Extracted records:

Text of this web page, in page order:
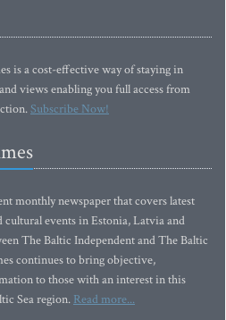
is a cost-effective way of staying in
views enabling you full access from
Subscribe Now!
monthly newspaper that covers latest
events in Estonia, Latvia and
The Baltic Independent and The Baltic
continues to bring objective,
to those with an interest in this
Sea region. Read more...
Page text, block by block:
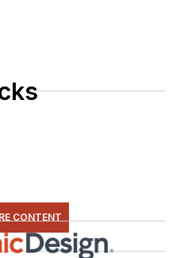
CONTENT
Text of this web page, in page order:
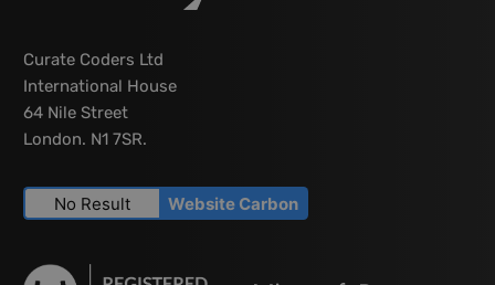
Curate Coders Ltd
International House
64 Nile Street
London. N1 7SR.
No Result Website Carbon
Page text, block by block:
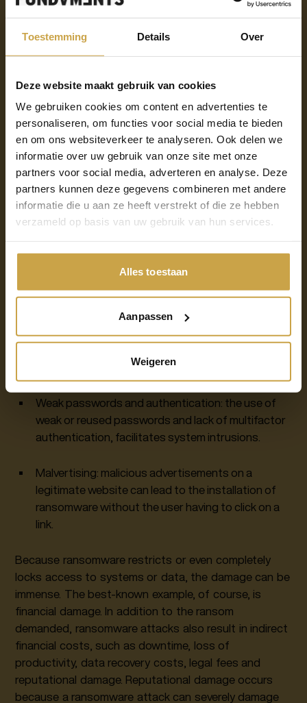
Toestemming Details Over
Deze website maakt gebruik van cookies
We gebruiken cookies om content en advertenties te
personaliseren, om functies voor social media te bieden
en om ons websiteverkeer te analyseren. Ook delen we
informatie over uw gebruik van onze site met onze
partners voor social media, adverteren en analyse. Deze
partners kunnen deze gegevens combineren met andere
informatie die u aan ze heeft verstrekt of die ze hebben
verzameld op basis van uw gebruik van hun services.
Alles toestaan
Aanpassen
Weigeren
attack
There are several ways your systems can become
common causes:
Phishing emails: many ransomware attacks start
with phishing emails, tricking victims into clicking
on a malicious link or opening an infected
attachment.
Insecure software or systems: unpatched or
ransomware.
Unsecured networks: public or unsecured Wi-Fi
Weak passwords and authentication: the use of
weak or reused passwords and lack of multifactor
authentication, facilitates system intrusions.
Malvertising: malicious advertisements on a
legitimate website can lead to the installation of
ransomware without the user having to click on a
link.
Because ransomware restricts or even completely
locks access to systems or data, the damage can be
immense. The best-known example, of course, is
financial damage. In addition to the ransom
demanded, ransomware attacks also result in indirect
financial costs, such as downtime, loss of
productivity, data recovery costs, legal fees and
reputational damage. Reputational damage occurs
because a ransomware attack can severely damage
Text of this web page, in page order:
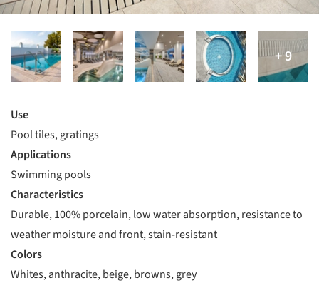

EXERCISE DETAILS: Every line above that holds the string "authentication" should be returned.

OUTPUT FOR THIS EXERCISE:
Weak passwords and authentication: the use of
authentication, facilitates system intrusions.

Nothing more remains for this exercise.